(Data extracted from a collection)
===

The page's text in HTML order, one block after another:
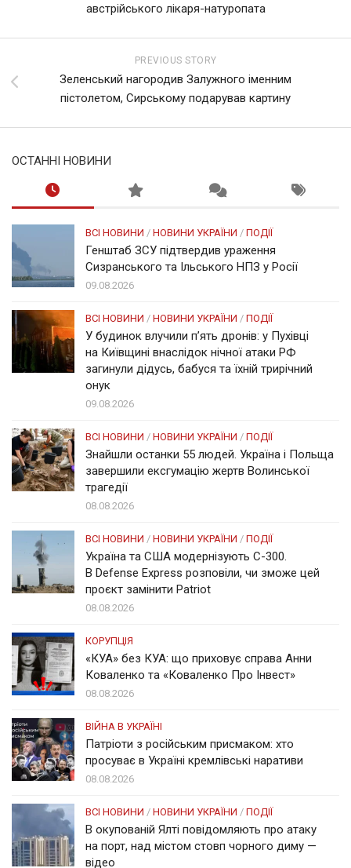
австрійського лікаря-натуропата
PREVIOUS STORY
Зеленський нагородив Залужного іменним
пістолетом, Сирському подарував картину
ОСТАННІ НОВИНИ
ВСІ НОВИНИ / НОВИНИ УКРАЇНИ / ПОДІЇ
Генштаб ЗСУ підтвердив ураження
Сизранського та Ільського НПЗ у Росії
09.08.2026
ВСІ НОВИНИ / НОВИНИ УКРАЇНИ / ПОДІЇ
У будинок влучили п’ять дронів: у Пухівці
на Київщині внаслідок нічної атаки РФ
загинули дідусь, бабуся та їхній трирічний
онук
09.08.2026
ВСІ НОВИНИ / НОВИНИ УКРАЇНИ / ПОДІЇ
Знайшли останки 55 людей. Україна і Польща
завершили ексгумацію жертв Волинської
трагедії
08.08.2026
ВСІ НОВИНИ / НОВИНИ УКРАЇНИ / ПОДІЇ
Україна та США модернізують С-300.
В Defense Express розповіли, чи зможе цей
проєкт замінити Patriot
08.08.2026
КОРУПЦІЯ
«КУА» без КУА: що приховує справа Анни
Коваленко та «Коваленко Про Інвест»
08.08.2026
ВІЙНА В УКРАЇНІ
Патріоти з російським присмаком: хто
просуває в Україні кремлівські наративи
08.08.2026
ВСІ НОВИНИ / НОВИНИ УКРАЇНИ / ПОДІЇ
В окупованій Ялті повідомляють про атаку
на порт, над містом стовп чорного диму —
відео
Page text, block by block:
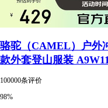
骆驼（CAMEL）户外
款外套登山服装
100000条评价
98%
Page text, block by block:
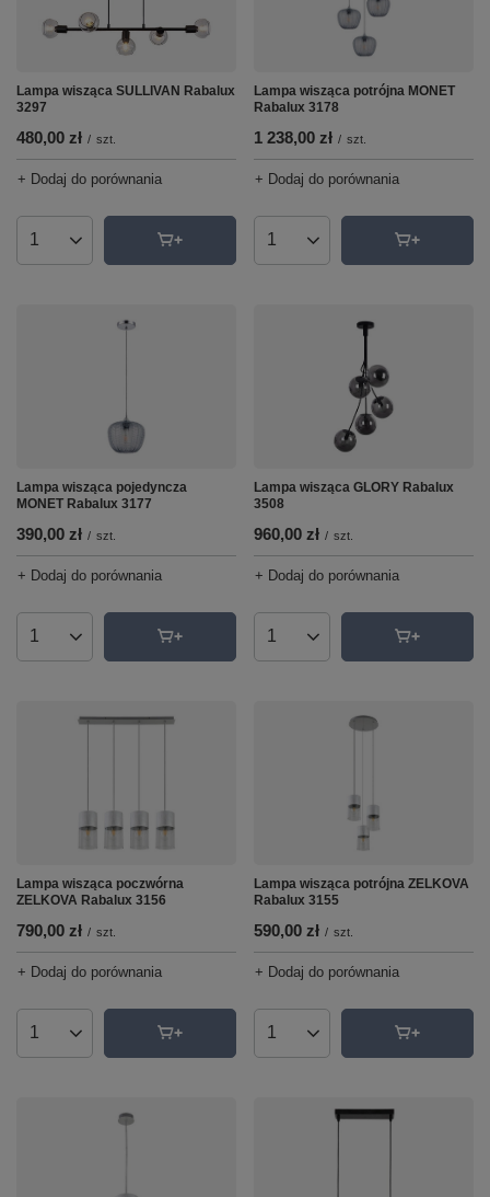
Lampa wisząca SULLIVAN Rabalux
3297
480,00 zł / szt.
+ Dodaj do porównania
Ilość produktów
Lampa wisząca potrójna MONET
Rabalux 3178
1 238,00 zł / szt.
+ Dodaj do porównania
Ilość produktów
Lampa wisząca pojedyncza
MONET Rabalux 3177
390,00 zł / szt.
+ Dodaj do porównania
Ilość produktów
Lampa wisząca GLORY Rabalux
3508
960,00 zł / szt.
+ Dodaj do porównania
Ilość produktów
Lampa wisząca poczwórna
ZELKOVA Rabalux 3156
790,00 zł / szt.
+ Dodaj do porównania
Ilość produktów
Lampa wisząca potrójna ZELKOVA
Rabalux 3155
590,00 zł / szt.
+ Dodaj do porównania
Ilość produktów

===

__Directions__. Should a record include a picture, drop the picture and write out the remainder exactly.

__Expected answer__.
The page's text in HTML order, one block after another:
австрійського лікаря-натуропата
PREVIOUS STORY
Зеленський нагородив Залужного іменним
пістолетом, Сирському подарував картину
ОСТАННІ НОВИНИ
ВСІ НОВИНИ / НОВИНИ УКРАЇНИ / ПОДІЇ
Генштаб ЗСУ підтвердив ураження
Сизранського та Ільського НПЗ у Росії
09.08.2026
ВСІ НОВИНИ / НОВИНИ УКРАЇНИ / ПОДІЇ
У будинок влучили п’ять дронів: у Пухівці
на Київщині внаслідок нічної атаки РФ
загинули дідусь, бабуся та їхній трирічний
онук
09.08.2026
ВСІ НОВИНИ / НОВИНИ УКРАЇНИ / ПОДІЇ
Знайшли останки 55 людей. Україна і Польща
завершили ексгумацію жертв Волинської
трагедії
08.08.2026
ВСІ НОВИНИ / НОВИНИ УКРАЇНИ / ПОДІЇ
Україна та США модернізують С-300.
В Defense Express розповіли, чи зможе цей
проєкт замінити Patriot
08.08.2026
КОРУПЦІЯ
«КУА» без КУА: що приховує справа Анни
Коваленко та «Коваленко Про Інвест»
08.08.2026
ВІЙНА В УКРАЇНІ
Патріоти з російським присмаком: хто
просуває в Україні кремлівські наративи
08.08.2026
ВСІ НОВИНИ / НОВИНИ УКРАЇНИ / ПОДІЇ
В окупованій Ялті повідомляють про атаку
на порт, над містом стовп чорного диму —
відео
Page text, block by block:
骆驼（CAMEL）户外
款外套登山服装
100000条评价
98%
Page text, block by block:
Lampa wisząca SULLIVAN Rabalux
3297
480,00 zł / szt.
+ Dodaj do porównania
Ilość produktów
Lampa wisząca potrójna MONET
Rabalux 3178
1 238,00 zł / szt.
+ Dodaj do porównania
Ilość produktów
Lampa wisząca pojedyncza
MONET Rabalux 3177
390,00 zł / szt.
+ Dodaj do porównania
Ilość produktów
Lampa wisząca GLORY Rabalux
3508
960,00 zł / szt.
+ Dodaj do porównania
Ilość produktów
Lampa wisząca poczwórna
ZELKOVA Rabalux 3156
790,00 zł / szt.
+ Dodaj do porównania
Ilość produktów
Lampa wisząca potrójna ZELKOVA
Rabalux 3155
590,00 zł / szt.
+ Dodaj do porównania
Ilość produktów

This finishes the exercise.